Page 33 of Duke of Iron (Unyielding Dukes #2)
Twenty-Nine
“ Y ou had a grand day today and gained many admirers,” May whispered the words against the crown of Rydal’s sleeping head as she laid him in the cot.
As she straightened, she tried to draw her hand away, but Rydal caught two of her fingers in his fist. May gazed at the small hand, marveling that such a fragile thing could hold her so utterly in place.
The sensation that swept her then was not gentle affection but something fiercer—a rush of possessiveness, as if she would tear the world to tatters for the sake of this borrowed child.
She bent and pressed a kiss to his hand, then another to the downy patch at the center of his forehead.
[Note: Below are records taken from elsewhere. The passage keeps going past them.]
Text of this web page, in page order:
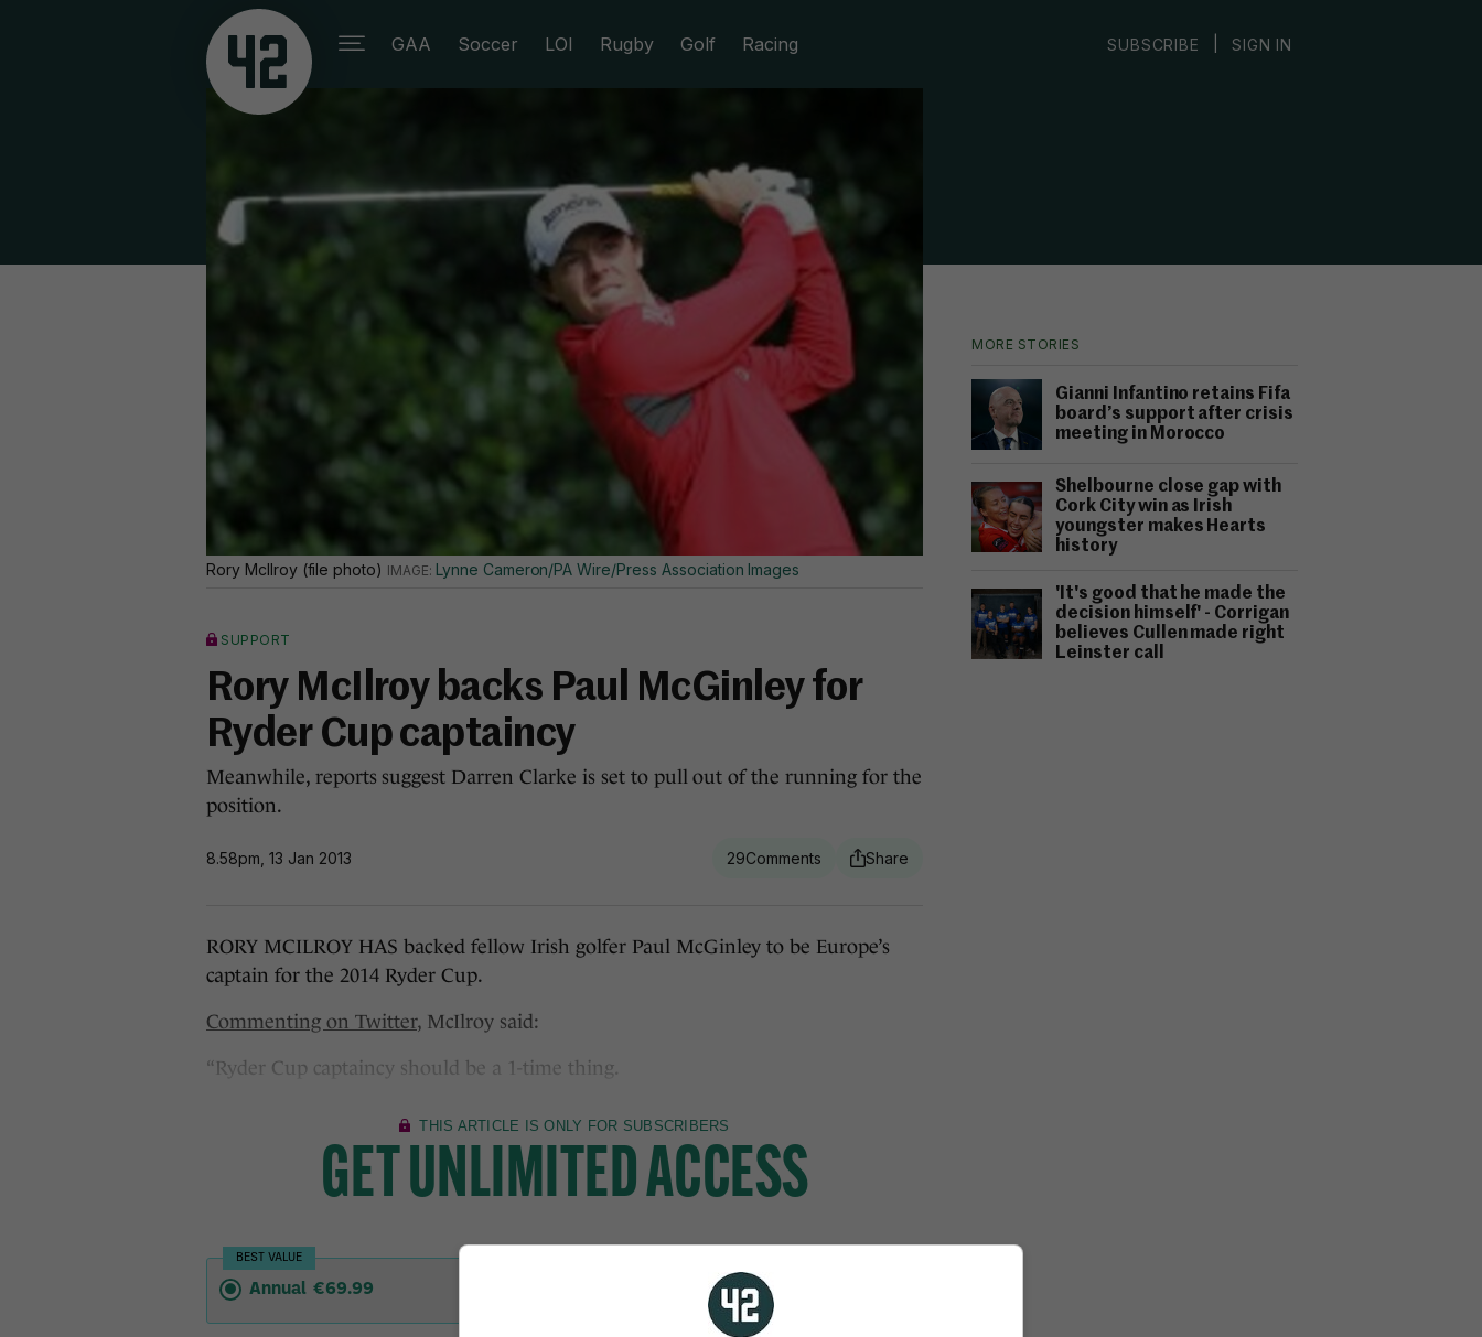
GAA Soccer LOI Rugby Golf Racing SUBSCRIBE SIGN IN
MORE STORIES
Gianni Infantino retains Fifa
board’s support after crisis
meeting in Morocco
Shelbourne close gap with
Cork City win as Irish
youngster makes Hearts
history
'It's good that he made the
decision himself' - Corrigan
believes Cullen made right
Leinster call
Rory McIlroy (file photo) Lynne Cameron/PA Wire/Press Association Images
SUPPORT
Rory McIlroy backs Paul McGinley for
Ryder Cup captaincy
Meanwhile, reports suggest Darren Clarke is set to pull out of the running for the
position.
8.58pm, 13 Jan 2013 29
RORY MCILROY HAS backed fellow Irish golfer Paul McGinley to be Europe’s
captain for the 2014 Ryder Cup.
Commenting on Twitter, McIlroy said:
“Ryder Cup captaincy should be a 1-time thing.

The second kiss uncurled his fingers and released her.
May straightened, reluctant to break the spell, and as she turned, she found Logan standing in the nursery doorway, his arms folded, and his eyes inscrutable.
She started. “How long have you been there?”
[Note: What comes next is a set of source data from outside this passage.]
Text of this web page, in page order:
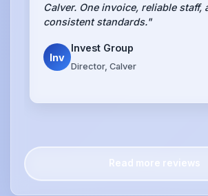
Calver. One invoice, reliable staff,
consistent standards."
Inv
Invest Group
Director, Calver
Read more reviews
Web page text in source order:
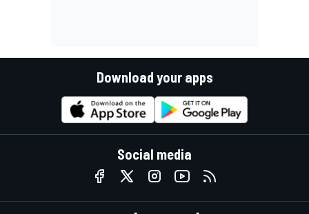
Download your apps
Social media
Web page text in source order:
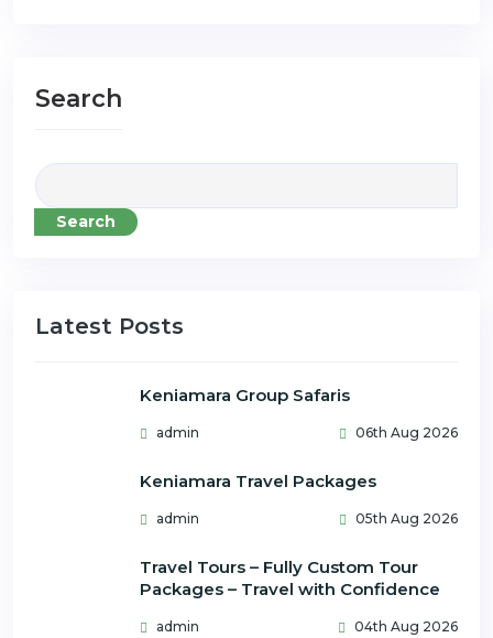
Search
Search
Latest Posts
Keniamara Group Safaris
admin 06th Aug 2026
Keniamara Travel Packages
admin 05th Aug 2026
Travel Tours – Fully Custom Tour
Packages – Travel with Confidence
admin 04th Aug 2026

Logan uncrossed his arms. “Long enough to witness the most interesting display of maternal sentimentality in this county.” His mouth slanted up, and the smile—God help her—stole her breath in a way she’d never admit.
“You are incorrigible,” May said, gathering the skirts of her robe as if it might insulate her from him.
“Perhaps.” He leaned against the doorframe, the top two buttons of his shirt undone, his hair carelessly tousled in a manner that suggested he had run his hands through it at least twice since supper. “But I am also correct.”
May ducked past him. “If you intend to scold me for spoiling the child, you are at least a day late. He has been thoroughly ruined by a dozen gentlewomen already.”
“I did not come to scold you, May.” He let her get a stride down the hallway before falling in step behind her. “At least, not for that.”
“Then for what?”
He did not answer, and she could feel the shape of his silence behind her, pressing close and quickening her pulse. May walked faster, but she was not truly trying to escape.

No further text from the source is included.